▸ YOUR ASSIGNMENT:
Without including the images, transcribe each record precisely as it appears below.

▸ EXERCISE MATERIAL:
===

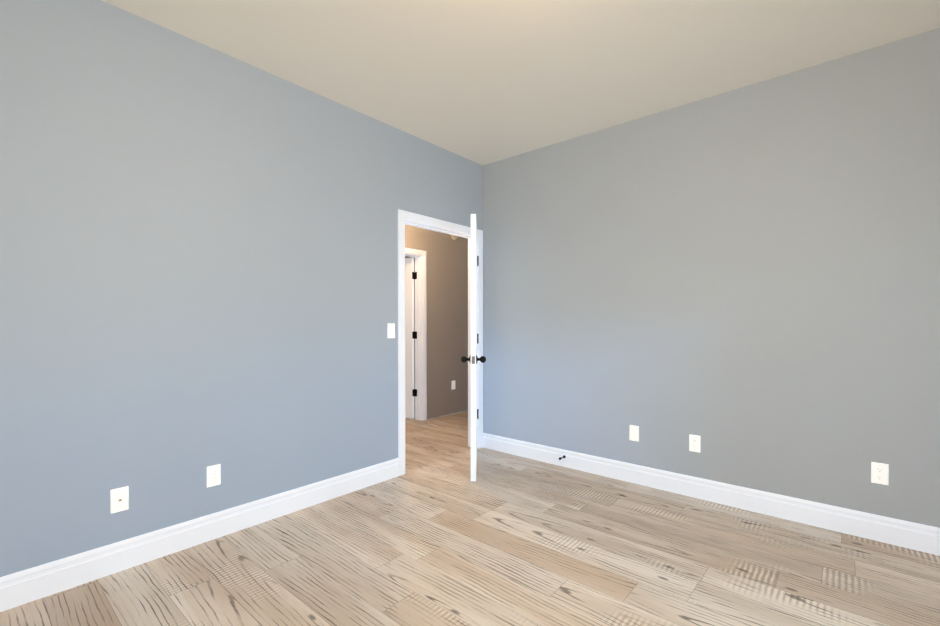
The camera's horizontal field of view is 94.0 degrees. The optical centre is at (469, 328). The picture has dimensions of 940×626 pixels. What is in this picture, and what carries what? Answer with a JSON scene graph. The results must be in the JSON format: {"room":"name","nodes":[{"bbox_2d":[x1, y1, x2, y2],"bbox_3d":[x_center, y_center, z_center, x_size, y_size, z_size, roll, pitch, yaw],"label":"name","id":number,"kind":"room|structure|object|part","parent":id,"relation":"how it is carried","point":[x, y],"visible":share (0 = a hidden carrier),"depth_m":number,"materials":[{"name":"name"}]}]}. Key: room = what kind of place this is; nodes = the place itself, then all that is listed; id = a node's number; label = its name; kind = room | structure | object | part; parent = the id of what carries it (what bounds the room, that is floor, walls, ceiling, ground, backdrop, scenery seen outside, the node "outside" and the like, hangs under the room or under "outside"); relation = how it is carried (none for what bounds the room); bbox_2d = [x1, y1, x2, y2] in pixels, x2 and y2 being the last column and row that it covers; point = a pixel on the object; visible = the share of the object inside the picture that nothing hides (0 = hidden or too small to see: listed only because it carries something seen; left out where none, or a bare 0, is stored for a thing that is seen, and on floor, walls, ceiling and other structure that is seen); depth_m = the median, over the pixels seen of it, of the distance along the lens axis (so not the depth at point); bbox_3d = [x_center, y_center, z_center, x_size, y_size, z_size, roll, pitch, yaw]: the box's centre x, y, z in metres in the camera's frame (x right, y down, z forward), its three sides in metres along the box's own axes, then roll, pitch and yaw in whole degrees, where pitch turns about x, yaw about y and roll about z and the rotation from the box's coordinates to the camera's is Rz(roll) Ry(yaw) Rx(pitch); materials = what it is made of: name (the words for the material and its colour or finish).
{"room":"empty bedroom","nodes":[
{"label":"empty bedroom","id":0,"kind":"room"},
{"bbox_2d":[0,0,482,576],"bbox_3d":[-0.545,-0.205,3.583,0.115,2.740,6.915,1,1,41],"label":"wall","id":1,"kind":"structure","parent":0,"point":[198,258],"depth_m":2.32,"materials":[{"name":"blue paint"}]},
{"bbox_2d":[110,486,128,513],"bbox_3d":[-1.708,0.837,2.139,0.017,0.115,0.070,1,1,41],"label":"outlet plate","id":2,"kind":"object","parent":1,"relation":"attached to","point":[119,497],"visible":1,"depth_m":2.14,"materials":[{"name":"white plastic"}]},
{"bbox_2d":[0,458,399,611],"bbox_3d":[-1.618,1.111,2.248,0.016,0.140,3.238,1,1,41],"label":"baseboard","id":3,"kind":"structure","parent":1,"relation":"attached to","point":[19,588],"depth_m":2.29,"materials":[{"name":"white paint"}]},
{"bbox_2d":[207,464,220,487],"bbox_3d":[-1.438,0.826,2.461,0.008,0.115,0.070,1,1,41],"label":"outlet","id":4,"kind":"object","parent":1,"relation":"attached to","point":[213,475],"visible":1,"depth_m":2.46,"materials":[{"name":"white plastic"}]},
{"bbox_2d":[388,323,394,337],"bbox_3d":[-0.609,0.017,3.412,0.016,0.115,0.070,1,1,41],"label":"light switch","id":5,"kind":"object","parent":1,"relation":"attached to","point":[391,330],"visible":1,"depth_m":3.41,"materials":[{"name":"white plastic"}]},
{"bbox_2d":[398,209,482,475],"bbox_3d":[-0.264,0.107,3.902,0.134,2.107,1.054,1,1,41],"label":"door frame","id":6,"kind":"structure","parent":1,"relation":"attached to","point":[403,215],"depth_m":3.79,"materials":[{"name":"white paint"}]},
{"bbox_2d":[461,214,485,480],"bbox_3d":[0.036,0.141,3.758,0.195,2.020,0.924,0,1,1],"label":"door","id":7,"kind":"structure","parent":1,"relation":"in","point":[473,359],"depth_m":3.31,"materials":[{"name":"white paint"}]},
{"bbox_2d":[407,256,414,398],"bbox_3d":[-0.490,-0.243,6.718,1.285,2.740,0.115,1,1,41],"label":"wall","id":8,"kind":"structure","parent":0,"point":[414,323],"depth_m":6.98,"materials":[{"name":"grey paint"}]},
{"bbox_2d":[405,225,467,418],"bbox_3d":[-0.615,-0.229,5.498,0.115,2.740,4.100,1,1,41],"label":"wall","id":9,"kind":"structure","parent":0,"point":[447,295],"depth_m":5.75,"materials":[{"name":"grey paint"}]},
{"bbox_2d":[405,257,416,418],"bbox_3d":[-1.012,0.118,5.734,0.857,2.020,0.188,1,1,39],"label":"door","id":10,"kind":"structure","parent":9,"relation":"in","point":[409,337],"depth_m":5.51,"materials":[{"name":"white paint"}]},
{"bbox_3d":[-0.680,0.070,5.499,0.047,1.568,0.014,1,1,41],"label":"door hinges","id":11,"kind":"part","parent":10,"relation":"part of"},
{"bbox_2d":[405,248,426,420],"bbox_3d":[-0.902,0.092,5.154,0.134,2.107,0.954,1,1,41],"label":"door frame","id":12,"kind":"structure","parent":9,"relation":"in","point":[418,340],"depth_m":5.45,"materials":[{"name":"white paint"}]},
{"bbox_2d":[0,399,939,625],"bbox_3d":[0.029,1.199,3.183,6.930,0.060,7.030,1,1,41],"label":"floor","id":13,"kind":"structure","parent":0,"point":[505,539],"depth_m":2.18,"materials":[{"name":"brown wood"}]},
{"bbox_2d":[102,0,939,165],"bbox_3d":[0.029,-1.610,3.149,6.930,0.080,7.030,1,1,41],"label":"ceiling","id":14,"kind":"structure","parent":0,"point":[482,82],"depth_m":2.45,"materials":[{"name":"white paint"}]},
{"bbox_2d":[483,28,939,527],"bbox_3d":[1.720,-0.198,2.976,4.115,2.740,0.115,1,1,41],"label":"wall","id":15,"kind":"structure","parent":0,"point":[743,283],"depth_m":2.84,"materials":[{"name":"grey paint"}]},
{"bbox_2d":[629,425,638,441],"bbox_3d":[1.242,0.792,3.317,0.070,0.115,0.008,1,1,41],"label":"outlet","id":16,"kind":"object","parent":15,"relation":"attached to","point":[634,433],"visible":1,"depth_m":3.31,"materials":[{"name":"white plastic"}]},
{"bbox_2d":[689,434,699,452],"bbox_3d":[1.561,0.798,3.044,0.070,0.115,0.008,1,1,41],"label":"outlet","id":17,"kind":"object","parent":15,"relation":"attached to","point":[694,443],"visible":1,"depth_m":3.04,"materials":[{"name":"white plastic"}]},
{"bbox_2d":[483,433,939,555],"bbox_3d":[1.634,1.102,2.979,4.000,0.140,0.016,1,1,41],"label":"baseboard","id":18,"kind":"structure","parent":15,"relation":"attached to","point":[909,535],"depth_m":2.84,"materials":[{"name":"white paint"}]},
{"bbox_2d":[871,462,888,484],"bbox_3d":[2.274,0.804,2.432,0.070,0.115,0.008,1,1,41],"label":"outlet","id":19,"kind":"object","parent":15,"relation":"attached to","point":[879,473],"visible":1,"depth_m":2.43,"materials":[{"name":"white plastic"}]}
]}

===

▸ TASK RESULT:
The camera's horizontal field of view is 94.0 degrees. The optical centre is at (469, 328). The picture has dimensions of 940×626 pixels. What is in this picture, and what carries what? Answer with a JSON scene graph. The results must be in the JSON format: {"room":"name","nodes":[{"bbox_2d":[x1, y1, x2, y2],"bbox_3d":[x_center, y_center, z_center, x_size, y_size, z_size, roll, pitch, yaw],"label":"name","id":number,"kind":"room|structure|object|part","parent":id,"relation":"how it is carried","point":[x, y],"visible":share (0 = a hidden carrier),"depth_m":number,"materials":[{"name":"name"}]}]}. Key: room = what kind of place this is; nodes = the place itself, then all that is listed; id = a node's number; label = its name; kind = room | structure | object | part; parent = the id of what carries it (what bounds the room, that is floor, walls, ceiling, ground, backdrop, scenery seen outside, the node "outside" and the like, hangs under the room or under "outside"); relation = how it is carried (none for what bounds the room); bbox_2d = [x1, y1, x2, y2] in pixels, x2 and y2 being the last column and row that it covers; point = a pixel on the object; visible = the share of the object inside the picture that nothing hides (0 = hidden or too small to see: listed only because it carries something seen; left out where none, or a bare 0, is stored for a thing that is seen, and on floor, walls, ceiling and other structure that is seen); depth_m = the median, over the pixels seen of it, of the distance along the lens axis (so not the depth at point); bbox_3d = [x_center, y_center, z_center, x_size, y_size, z_size, roll, pitch, yaw]: the box's centre x, y, z in metres in the camera's frame (x right, y down, z forward), its three sides in metres along the box's own axes, then roll, pitch and yaw in whole degrees, where pitch turns about x, yaw about y and roll about z and the rotation from the box's coordinates to the camera's is Rz(roll) Ry(yaw) Rx(pitch); materials = what it is made of: name (the words for the material and its colour or finish).
{"room":"empty bedroom","nodes":[
{"label":"empty bedroom","id":0,"kind":"room"},
{"bbox_2d":[0,0,482,576],"bbox_3d":[-0.545,-0.205,3.583,0.115,2.740,6.915,1,1,41],"label":"wall","id":1,"kind":"structure","parent":0,"point":[198,258],"depth_m":2.32,"materials":[{"name":"blue paint"}]},
{"bbox_2d":[110,486,128,513],"bbox_3d":[-1.708,0.837,2.139,0.017,0.115,0.070,1,1,41],"label":"outlet plate","id":2,"kind":"object","parent":1,"relation":"attached to","point":[119,497],"visible":1,"depth_m":2.14,"materials":[{"name":"white plastic"}]},
{"bbox_2d":[0,458,399,611],"bbox_3d":[-1.618,1.111,2.248,0.016,0.140,3.238,1,1,41],"label":"baseboard","id":3,"kind":"structure","parent":1,"relation":"attached to","point":[19,588],"depth_m":2.29,"materials":[{"name":"white paint"}]},
{"bbox_2d":[207,464,220,487],"bbox_3d":[-1.438,0.826,2.461,0.008,0.115,0.070,1,1,41],"label":"outlet","id":4,"kind":"object","parent":1,"relation":"attached to","point":[213,475],"visible":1,"depth_m":2.46,"materials":[{"name":"white plastic"}]},
{"bbox_2d":[388,323,394,337],"bbox_3d":[-0.609,0.017,3.412,0.016,0.115,0.070,1,1,41],"label":"light switch","id":5,"kind":"object","parent":1,"relation":"attached to","point":[391,330],"visible":1,"depth_m":3.41,"materials":[{"name":"white plastic"}]},
{"bbox_2d":[398,209,482,475],"bbox_3d":[-0.264,0.107,3.902,0.134,2.107,1.054,1,1,41],"label":"door frame","id":6,"kind":"structure","parent":1,"relation":"attached to","point":[403,215],"depth_m":3.79,"materials":[{"name":"white paint"}]},
{"bbox_2d":[461,214,485,480],"bbox_3d":[0.036,0.141,3.758,0.195,2.020,0.924,0,1,1],"label":"door","id":7,"kind":"structure","parent":1,"relation":"in","point":[473,359],"depth_m":3.31,"materials":[{"name":"white paint"}]},
{"bbox_2d":[407,256,414,398],"bbox_3d":[-0.490,-0.243,6.718,1.285,2.740,0.115,1,1,41],"label":"wall","id":8,"kind":"structure","parent":0,"point":[414,323],"depth_m":6.98,"materials":[{"name":"grey paint"}]},
{"bbox_2d":[405,225,467,418],"bbox_3d":[-0.615,-0.229,5.498,0.115,2.740,4.100,1,1,41],"label":"wall","id":9,"kind":"structure","parent":0,"point":[447,295],"depth_m":5.75,"materials":[{"name":"grey paint"}]},
{"bbox_2d":[405,257,416,418],"bbox_3d":[-1.012,0.118,5.734,0.857,2.020,0.188,1,1,39],"label":"door","id":10,"kind":"structure","parent":9,"relation":"in","point":[409,337],"depth_m":5.51,"materials":[{"name":"white paint"}]},
{"bbox_3d":[-0.680,0.070,5.499,0.047,1.568,0.014,1,1,41],"label":"door hinges","id":11,"kind":"part","parent":10,"relation":"part of"},
{"bbox_2d":[405,248,426,420],"bbox_3d":[-0.902,0.092,5.154,0.134,2.107,0.954,1,1,41],"label":"door frame","id":12,"kind":"structure","parent":9,"relation":"in","point":[418,340],"depth_m":5.45,"materials":[{"name":"white paint"}]},
{"bbox_2d":[0,399,939,625],"bbox_3d":[0.029,1.199,3.183,6.930,0.060,7.030,1,1,41],"label":"floor","id":13,"kind":"structure","parent":0,"point":[505,539],"depth_m":2.18,"materials":[{"name":"brown wood"}]},
{"bbox_2d":[102,0,939,165],"bbox_3d":[0.029,-1.610,3.149,6.930,0.080,7.030,1,1,41],"label":"ceiling","id":14,"kind":"structure","parent":0,"point":[482,82],"depth_m":2.45,"materials":[{"name":"white paint"}]},
{"bbox_2d":[483,28,939,527],"bbox_3d":[1.720,-0.198,2.976,4.115,2.740,0.115,1,1,41],"label":"wall","id":15,"kind":"structure","parent":0,"point":[743,283],"depth_m":2.84,"materials":[{"name":"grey paint"}]},
{"bbox_2d":[629,425,638,441],"bbox_3d":[1.242,0.792,3.317,0.070,0.115,0.008,1,1,41],"label":"outlet","id":16,"kind":"object","parent":15,"relation":"attached to","point":[634,433],"visible":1,"depth_m":3.31,"materials":[{"name":"white plastic"}]},
{"bbox_2d":[689,434,699,452],"bbox_3d":[1.561,0.798,3.044,0.070,0.115,0.008,1,1,41],"label":"outlet","id":17,"kind":"object","parent":15,"relation":"attached to","point":[694,443],"visible":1,"depth_m":3.04,"materials":[{"name":"white plastic"}]},
{"bbox_2d":[483,433,939,555],"bbox_3d":[1.634,1.102,2.979,4.000,0.140,0.016,1,1,41],"label":"baseboard","id":18,"kind":"structure","parent":15,"relation":"attached to","point":[909,535],"depth_m":2.84,"materials":[{"name":"white paint"}]},
{"bbox_2d":[871,462,888,484],"bbox_3d":[2.274,0.804,2.432,0.070,0.115,0.008,1,1,41],"label":"outlet","id":19,"kind":"object","parent":15,"relation":"attached to","point":[879,473],"visible":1,"depth_m":2.43,"materials":[{"name":"white plastic"}]}
]}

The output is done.